Exercise description
The records below hold a stretch from the line with "Give the centre" through the line with "head[2]C [19, 346]"; return exactly those lines, ends included, and nothing more.

Given records
Start of Block

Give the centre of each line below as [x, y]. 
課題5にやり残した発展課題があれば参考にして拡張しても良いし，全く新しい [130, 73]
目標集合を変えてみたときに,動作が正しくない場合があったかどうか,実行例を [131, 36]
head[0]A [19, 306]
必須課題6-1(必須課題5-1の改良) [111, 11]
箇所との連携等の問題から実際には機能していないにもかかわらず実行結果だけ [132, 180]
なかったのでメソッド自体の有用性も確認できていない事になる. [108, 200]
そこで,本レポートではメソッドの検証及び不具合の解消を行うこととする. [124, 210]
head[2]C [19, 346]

End of Block
Start of Block

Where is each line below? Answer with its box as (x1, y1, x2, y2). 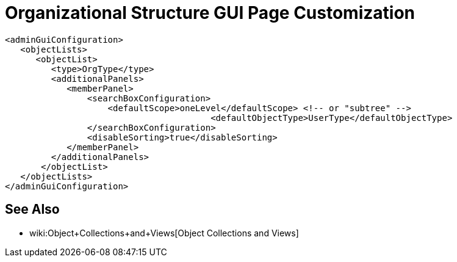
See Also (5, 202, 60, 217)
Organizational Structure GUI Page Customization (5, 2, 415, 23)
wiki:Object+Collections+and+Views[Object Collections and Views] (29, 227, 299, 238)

End of Block

Exercise solution
Give the centre of each line below as [x, y]. 
課題5にやり残した発展課題があれば参考にして拡張しても良いし，全く新しい [130, 73]
目標集合を変えてみたときに,動作が正しくない場合があったかどうか,実行例を [131, 36]
head[0]A [19, 306]
必須課題6-1(必須課題5-1の改良) [111, 11]
箇所との連携等の問題から実際には機能していないにもかかわらず実行結果だけ [132, 180]
なかったのでメソッド自体の有用性も確認できていない事になる. [108, 200]
そこで,本レポートではメソッドの検証及び不具合の解消を行うこととする. [124, 210]
head[2]C [19, 346]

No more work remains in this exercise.